Avec Val McDermid, pas d'effusion de sang à outrance, pas de "gore". Ses romans policiers jouent avant tout sur l'imagination du lecteur, et elle s'en sert à merveille. Tout est dans le psychologique. Le titre en VO est d'ailleurs Killing the Shadows.

L'héroïne vit en couple avec un auteur de polar et voici que les assassinats d'écrivains se multiplient. Elle voit rouge, d'autant plus que sa jeune soeur a été assassinée des années plus tôt par sa faute (c'est du moins ce qu'elle s'imagine). La culpabilité ne l'a pas quittée depuis. Fiona est une psy qui doute et qui s'inquiète pour son conjoint. Alors qu'au contraire, celui-ci tente de dédramatiser la situation, jusqu'au moment où....(je ne peux pas dire ce qui va se passer, vous comprendrez-bien !!)

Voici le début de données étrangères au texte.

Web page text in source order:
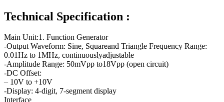
Technical Specification :
Main Unit:1. Function Generator
-Output Waveform: Sine, Squareand Triangle Frequency Range:
0.01Hz to 1MHz, continuouslyadjustable
-Amplitude Range: 50mVpp to18Vpp (open circuit)
-DC Offset:
– 10V to +10V
-Display: 4-digit, 7-segment display
Interface
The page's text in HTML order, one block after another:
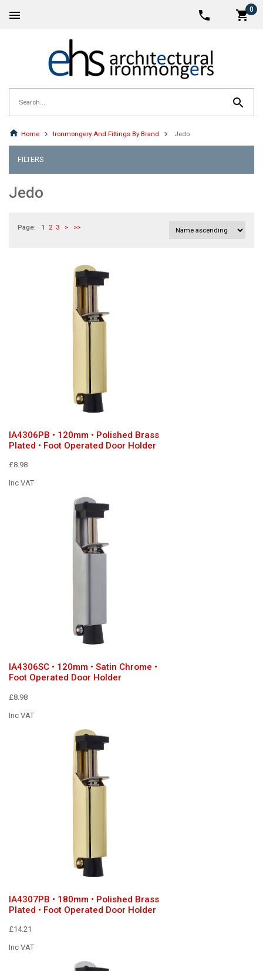
0
Home Ironmongery And Fittings By Brand Jedo
FILTERS
Jedo
Page: 1 2 3 > >>
IA4306PB • 120mm • Polished Brass
Plated • Foot Operated Door Holder
£8.98
Inc VAT
IA4306SC • 120mm • Satin Chrome •
Foot Operated Door Holder
£8.98
Inc VAT
IA4307PB • 180mm • Polished Brass
Plated • Foot Operated Door Holder
£14.21
Inc VAT

J'ai beaucoup aimé l'idée du couple auteur de polar/psy profiler et du "plagiat" : Jack l'Eventreur (ou plutôt son double dégradé : "Jacot l'Eventreur", plagiaire du premier) et tout ce que cela suppose, la mise en abyme qui fait monter le suspens en brouillant la frontière entre fiction et réalité.

Bref, un roman policier très bien construit, qui, de plus, fait la part belle aux femmes, au pouvoir de l'imagination et de la littérature.

C'est le 2e roman que je lis de cette Ecossaise et je dois dire que je ne me suis pas ennuyée une minute, d'un bout à l'autre des 600 pages ! J'ai dévoré. J'en ai déjà un 3e dans ma PAL.